The Tory plans will include:

* Giving teachers protected legal status so they can enforce discipline "without fear of having their lives ruined if a child alleges abuse";

* Giving schools the money and power to introduce CCTV, random drug testing and metal detectors;

* New enforceable contracts between parents and schools to give head teachers the right to insist on parental agreement to discipline;

* Scrapping the Government's plans to force all state schools to take their share of unruly children;

* Scrapping appeals panels that overturn schools' decisions expel out badly behaved pupils.

Mr Collins will say: "On our first day in office we will set out plans to return responsibility for discipline to schools."

Mr Collins acknowledged that the provision of one drug-testing kit for each local education authority would cost £3 million a year, and that CCTV and metal detectors would also be expensive.

But he said on the BBC Radio 4 Today programme: "(Shadow chancellor) Oliver Letwin has committed us to increasing school spending by one third to a level of £15 billion a year above and beyond the levels we are going to inherit from Labour this year if we win the election.

"We certainly have got the funding for that and we all know that the cost of not tackling indiscipline is very, very significant."

Discipline problems were "one of the top two reasons why teachers who leave the profession say they are doing so", he said.

Mr Collins added: "Later today, we gather the Secretary of State will talk about 'zero tolerance'.

"We haven't had zero tolerance on drugs.

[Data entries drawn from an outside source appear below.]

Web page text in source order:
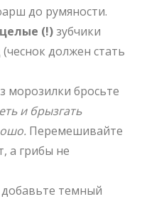
до румяности.
целые (!)зубчики
должен стать
морозилки бросьте
и брызгать
Перемешивайте
а грибы не
темный
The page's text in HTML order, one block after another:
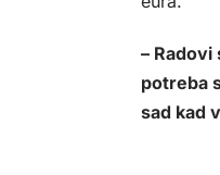
–
potreba
sad kad
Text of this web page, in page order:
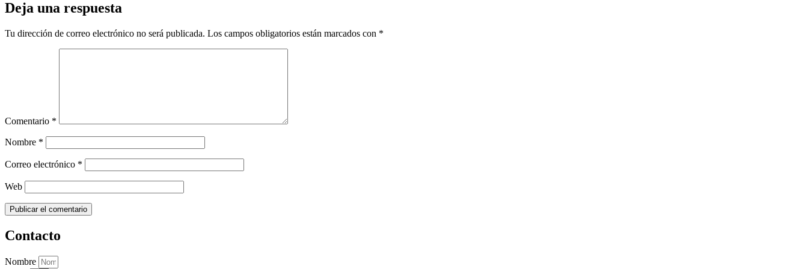
Deja una respuesta
Tu dirección de correo electrónico no será publicada. Los campos obligatorios están marcados con *
Comentario *
Nombre *
Correo electrónico *
Web
Contacto
Nombre
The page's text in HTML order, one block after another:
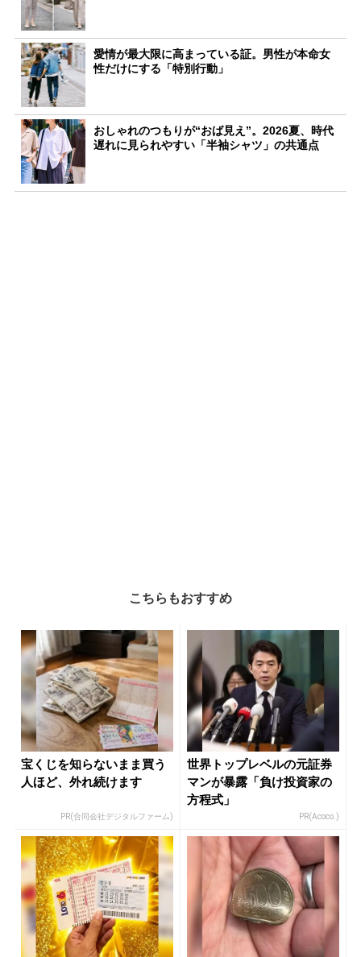
愛情が最大限に高まっている証。男性が本命女
性だけにする「特別行動」
おしゃれのつもりが“おば見え”。2026夏、時代
遅れに見られやすい「半袖シャツ」の共通点
こちらもおすすめ
宝くじを知らないまま買う
人ほど、外れ続けます
PR(合同会社デジタルファーム)
世界トップレベルの元証券
マンが暴露「負け投資家の
方程式」
PR(Acoco.)
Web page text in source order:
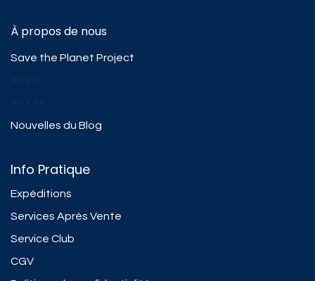
À propos de nous
Save the Planet Project
####
#####
Nouvelles du Blog
Info Pratique
Expéditions
Services Après Vente
Service Club
CGV
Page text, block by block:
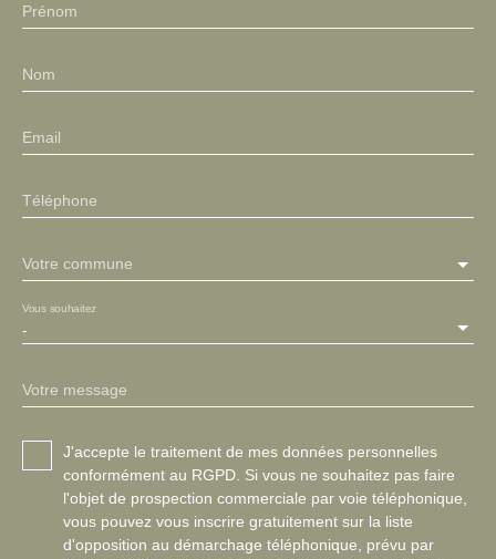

Drug use amongst schoolchildren has doubled since Labour came to power. We haven't had zero tolerance on violence."

He highlighted a case in Hampshire, in which a pupil was expelled after attacking a teacher with a sharp object, but then reinstated in the school by an appeals panel.

Under the Tory proposals, headteachers would decide for themselves whether to use facilities such as random drug-testing or metal detectors.

"We believe in freedom," said Mr Collins. "We believe in giving headteachers the power to decide.

"If they don't want random drug-testing in their schools, they won't have to do it.

"The difference between us and the Government is they don't believe in headteachers' freedom. They believe they should be subject to targets on expulsions and shouldn't have the final say on exclusions."